Copy each line of the entries that includes the word "cases".

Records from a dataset
----------------------------------------
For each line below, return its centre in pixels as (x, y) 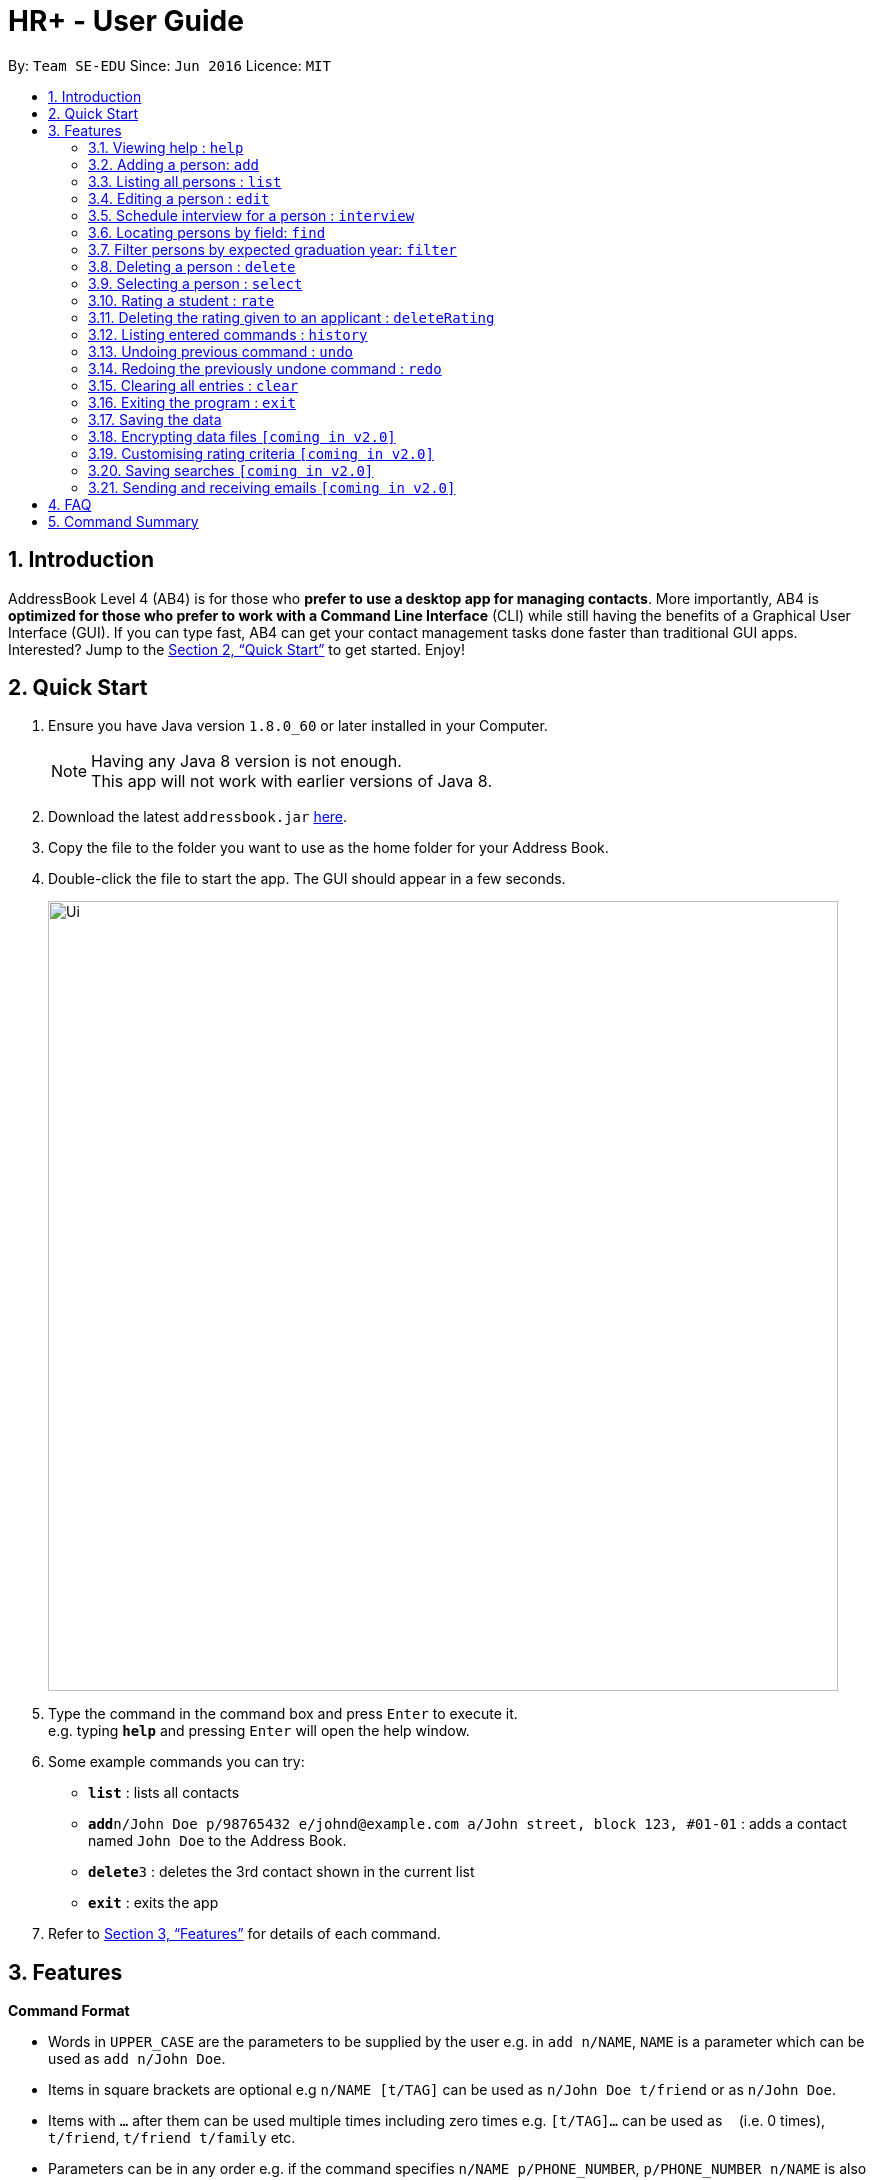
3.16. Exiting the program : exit (192, 402)
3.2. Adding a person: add (173, 164)
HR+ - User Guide (126, 21)
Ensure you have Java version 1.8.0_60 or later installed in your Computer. (298, 726)
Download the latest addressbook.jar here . (198, 817)
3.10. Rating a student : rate (181, 300)
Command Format (69, 2011)
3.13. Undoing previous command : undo (221, 351)
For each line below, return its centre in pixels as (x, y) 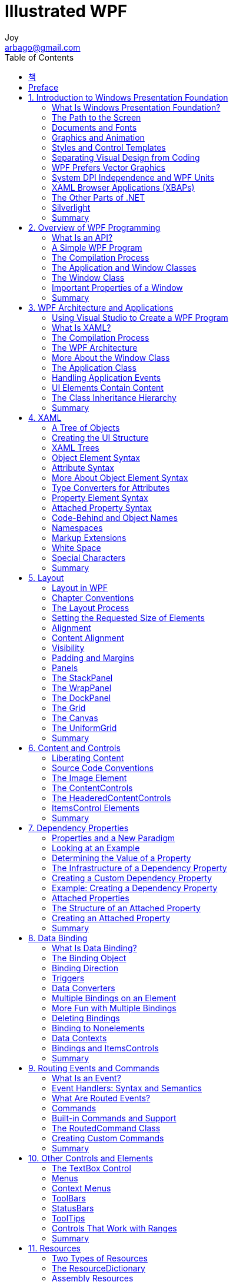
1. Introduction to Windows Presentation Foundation (128, 97)
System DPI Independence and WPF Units (133, 177)
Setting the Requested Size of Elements (128, 617)
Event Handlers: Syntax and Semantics (127, 1088)
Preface (44, 87)
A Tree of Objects (86, 427)
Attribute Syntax (83, 467)
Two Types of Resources (100, 1258)
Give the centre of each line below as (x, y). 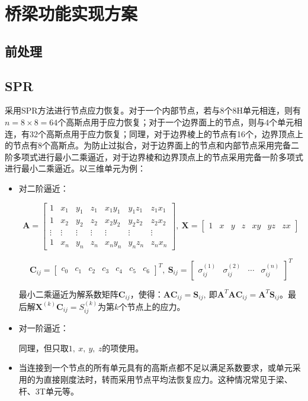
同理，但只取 (44, 347)
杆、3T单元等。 (49, 391)
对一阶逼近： (44, 328)
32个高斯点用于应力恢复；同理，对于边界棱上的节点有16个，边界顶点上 (166, 133)
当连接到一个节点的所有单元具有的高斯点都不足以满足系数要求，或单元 (155, 368)
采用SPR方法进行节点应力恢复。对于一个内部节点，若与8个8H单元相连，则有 (153, 110)
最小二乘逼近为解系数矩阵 (68, 294)
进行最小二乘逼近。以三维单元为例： (75, 168)
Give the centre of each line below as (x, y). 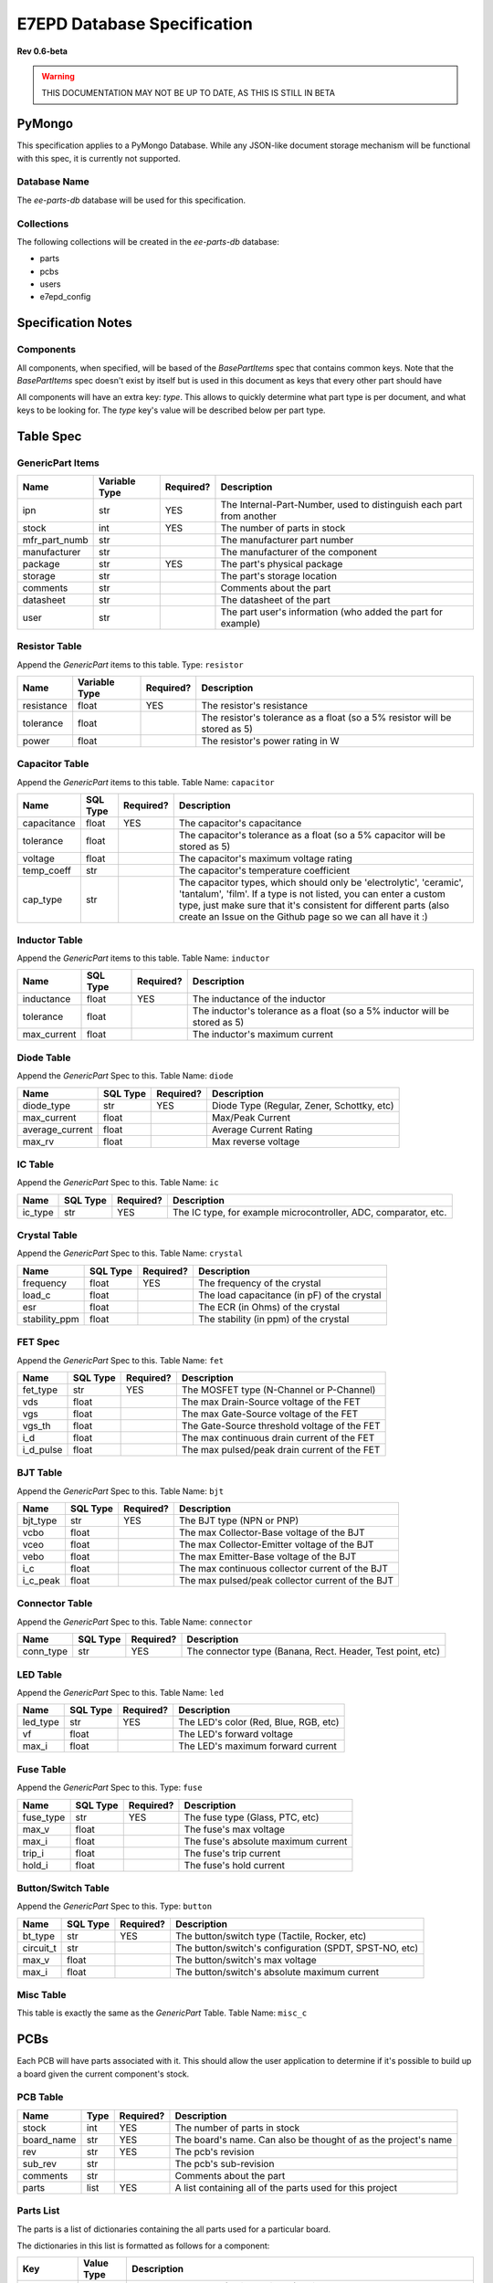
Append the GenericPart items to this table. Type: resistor (130, 664)
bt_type (38, 1936)
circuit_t (39, 1948)
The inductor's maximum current (262, 1035)
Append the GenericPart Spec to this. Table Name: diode (125, 1076)
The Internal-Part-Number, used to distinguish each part (341, 504)
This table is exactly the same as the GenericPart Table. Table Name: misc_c (162, 2013)
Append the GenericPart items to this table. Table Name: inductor (143, 958)
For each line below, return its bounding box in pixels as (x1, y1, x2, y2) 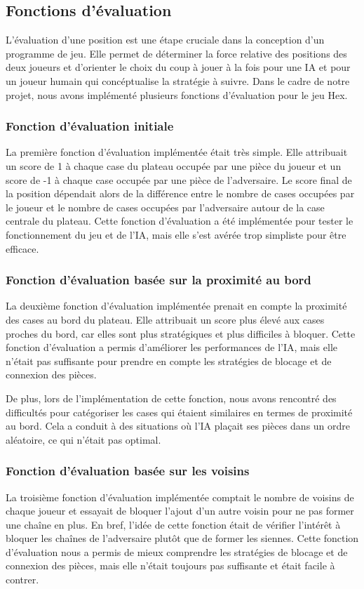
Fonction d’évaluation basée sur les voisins (6, 462, 250, 479)
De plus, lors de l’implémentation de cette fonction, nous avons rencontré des (6, 390, 337, 405)
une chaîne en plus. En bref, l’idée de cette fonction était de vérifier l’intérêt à (6, 517, 341, 531)
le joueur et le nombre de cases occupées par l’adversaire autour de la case (6, 199, 325, 214)
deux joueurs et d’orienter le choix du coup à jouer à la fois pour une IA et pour (6, 60, 351, 74)
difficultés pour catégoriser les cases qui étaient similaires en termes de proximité (6, 404, 353, 419)
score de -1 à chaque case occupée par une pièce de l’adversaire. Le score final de (6, 172, 352, 187)
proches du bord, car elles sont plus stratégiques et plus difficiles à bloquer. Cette (6, 326, 356, 340)
----------------------------------------
Your response:
le joueur et le nombre de cases occupées par l’adversaire autour de la case (6, 199, 325, 214)
difficultés pour catégoriser les cases qui étaient similaires en termes de proximité (6, 404, 353, 419)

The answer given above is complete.